#### TASK MATERIAL ####

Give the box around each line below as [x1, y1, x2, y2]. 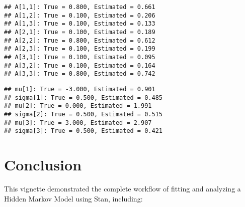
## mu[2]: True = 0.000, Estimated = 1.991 [4, 102, 152, 110]
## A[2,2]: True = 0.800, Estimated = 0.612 [4, 37, 155, 44]
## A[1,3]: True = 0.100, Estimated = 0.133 [4, 20, 155, 28]
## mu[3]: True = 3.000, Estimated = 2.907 [4, 119, 152, 126]
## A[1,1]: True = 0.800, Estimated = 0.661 [4, 4, 155, 11]
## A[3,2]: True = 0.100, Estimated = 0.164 [4, 62, 155, 69]
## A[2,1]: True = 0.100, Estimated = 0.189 [4, 28, 155, 36]
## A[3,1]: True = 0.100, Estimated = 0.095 [4, 53, 155, 61]
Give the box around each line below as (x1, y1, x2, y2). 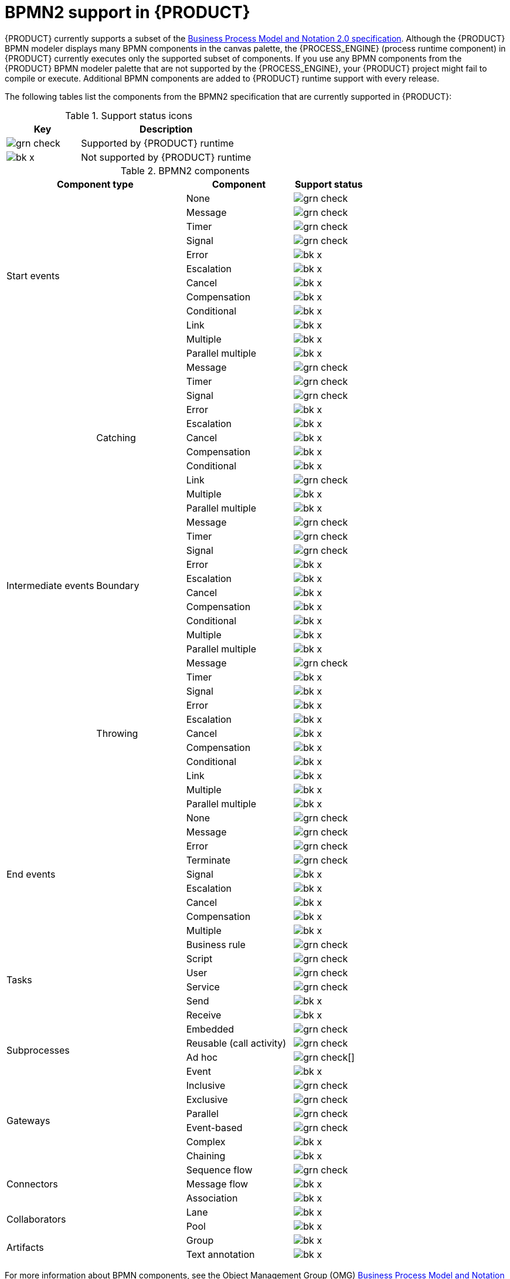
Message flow (186, 1178, 249, 1190)
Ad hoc (186, 1051, 218, 1063)
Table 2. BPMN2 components (120, 164, 250, 177)
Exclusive (186, 1093, 228, 1105)
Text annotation (186, 1248, 255, 1260)
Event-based (186, 1121, 243, 1133)
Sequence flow (186, 1163, 253, 1176)
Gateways (6, 1114, 50, 1126)
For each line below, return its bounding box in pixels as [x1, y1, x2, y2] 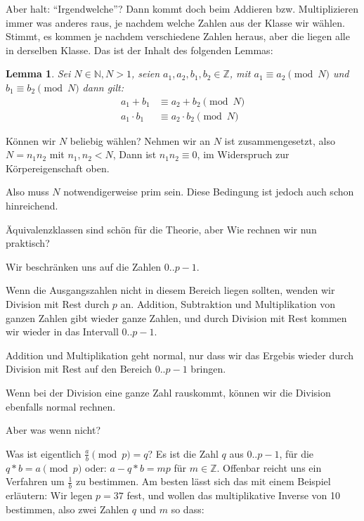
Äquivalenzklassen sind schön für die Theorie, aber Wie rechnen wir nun [6, 221, 317, 236]
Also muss [6, 184, 49, 199]
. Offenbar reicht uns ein [216, 460, 322, 475]
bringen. [190, 361, 226, 376]
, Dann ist [112, 147, 157, 162]
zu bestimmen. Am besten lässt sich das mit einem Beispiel [75, 474, 331, 489]
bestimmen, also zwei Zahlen [6, 501, 129, 516]
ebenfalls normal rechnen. [6, 399, 116, 413]
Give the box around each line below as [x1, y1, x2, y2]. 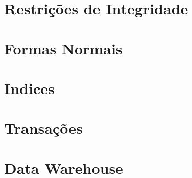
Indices [4, 77, 55, 98]
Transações [4, 117, 83, 138]
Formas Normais [4, 38, 123, 58]
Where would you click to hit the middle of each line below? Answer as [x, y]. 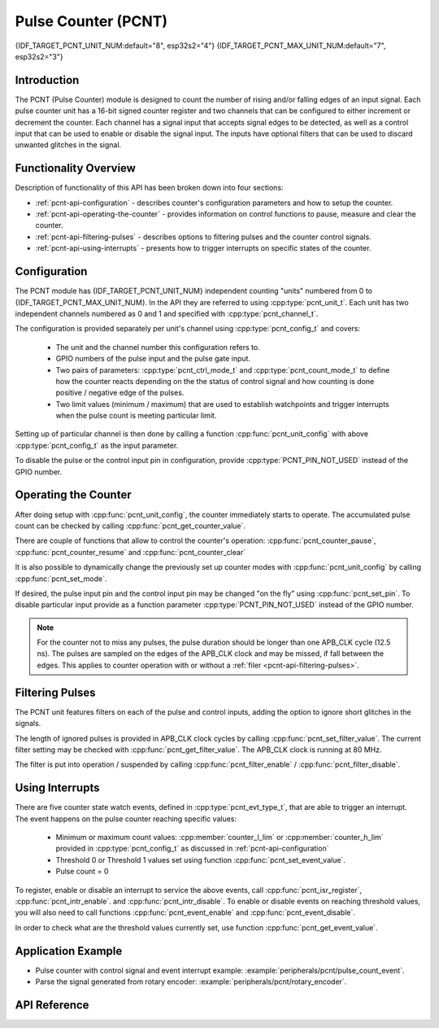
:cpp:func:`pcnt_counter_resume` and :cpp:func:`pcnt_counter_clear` [130, 552]
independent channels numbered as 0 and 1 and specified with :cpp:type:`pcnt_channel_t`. [167, 313]
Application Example [69, 951]
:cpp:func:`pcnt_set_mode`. [61, 579]
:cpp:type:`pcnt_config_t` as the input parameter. [97, 445]
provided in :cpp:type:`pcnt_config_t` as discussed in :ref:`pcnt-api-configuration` [192, 849]
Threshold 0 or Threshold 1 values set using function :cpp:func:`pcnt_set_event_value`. [200, 860]
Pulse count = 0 [82, 872]
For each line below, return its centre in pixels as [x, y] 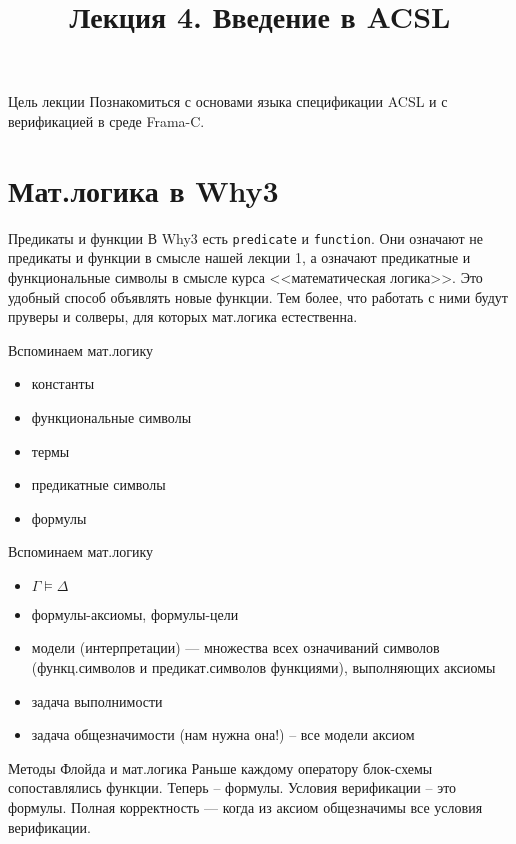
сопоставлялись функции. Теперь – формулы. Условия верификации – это [232, 787]
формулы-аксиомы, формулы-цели [135, 613]
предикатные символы [98, 484]
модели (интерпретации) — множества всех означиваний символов [235, 647]
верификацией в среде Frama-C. [106, 120]
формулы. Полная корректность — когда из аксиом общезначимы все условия [245, 807]
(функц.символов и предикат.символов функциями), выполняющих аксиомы [263, 667]
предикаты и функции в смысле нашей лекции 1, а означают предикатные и [239, 257]
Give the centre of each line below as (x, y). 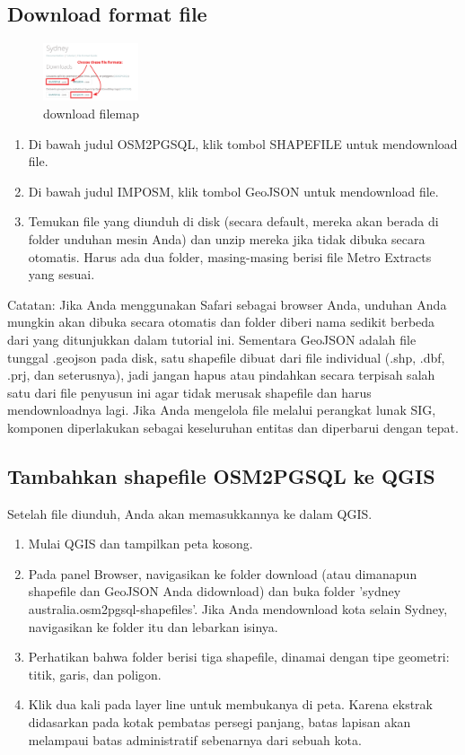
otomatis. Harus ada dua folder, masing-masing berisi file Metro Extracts (230, 256)
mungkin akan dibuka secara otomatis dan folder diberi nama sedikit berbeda (221, 322)
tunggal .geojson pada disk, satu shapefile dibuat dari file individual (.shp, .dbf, (226, 357)
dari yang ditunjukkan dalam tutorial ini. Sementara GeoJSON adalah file (212, 339)
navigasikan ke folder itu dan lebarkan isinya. (153, 626)
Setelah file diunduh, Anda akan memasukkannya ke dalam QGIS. (190, 513)
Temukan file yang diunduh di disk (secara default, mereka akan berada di (233, 221)
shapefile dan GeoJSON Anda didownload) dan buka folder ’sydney (215, 591)
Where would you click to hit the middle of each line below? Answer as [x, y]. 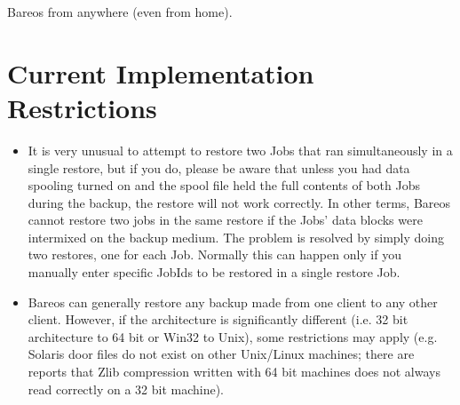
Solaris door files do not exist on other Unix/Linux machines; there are [221, 354]
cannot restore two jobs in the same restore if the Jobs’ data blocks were [225, 220]
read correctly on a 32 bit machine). [126, 389]
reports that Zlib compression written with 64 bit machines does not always [234, 372]
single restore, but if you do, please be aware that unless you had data [219, 167]
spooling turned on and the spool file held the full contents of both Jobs [224, 185]
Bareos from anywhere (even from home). [120, 12]
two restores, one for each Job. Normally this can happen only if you [214, 254]
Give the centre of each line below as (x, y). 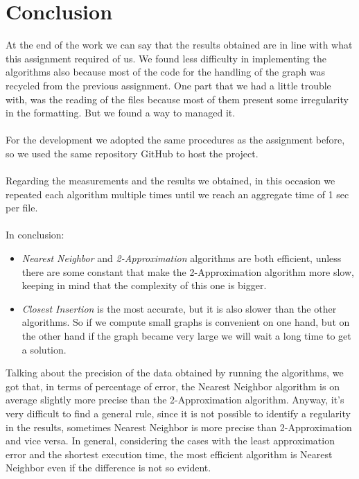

####

→ WHAT YOU WILL DO
Wherever the string "secara" appears in the listing above, show the whole line.

→ WRITTEN ANSWER
mungkin akan dibuka secara otomatis dan folder diberi nama sedikit berbeda (221, 322)
Temukan file yang diunduh di disk (secara default, mereka akan berada di (233, 221)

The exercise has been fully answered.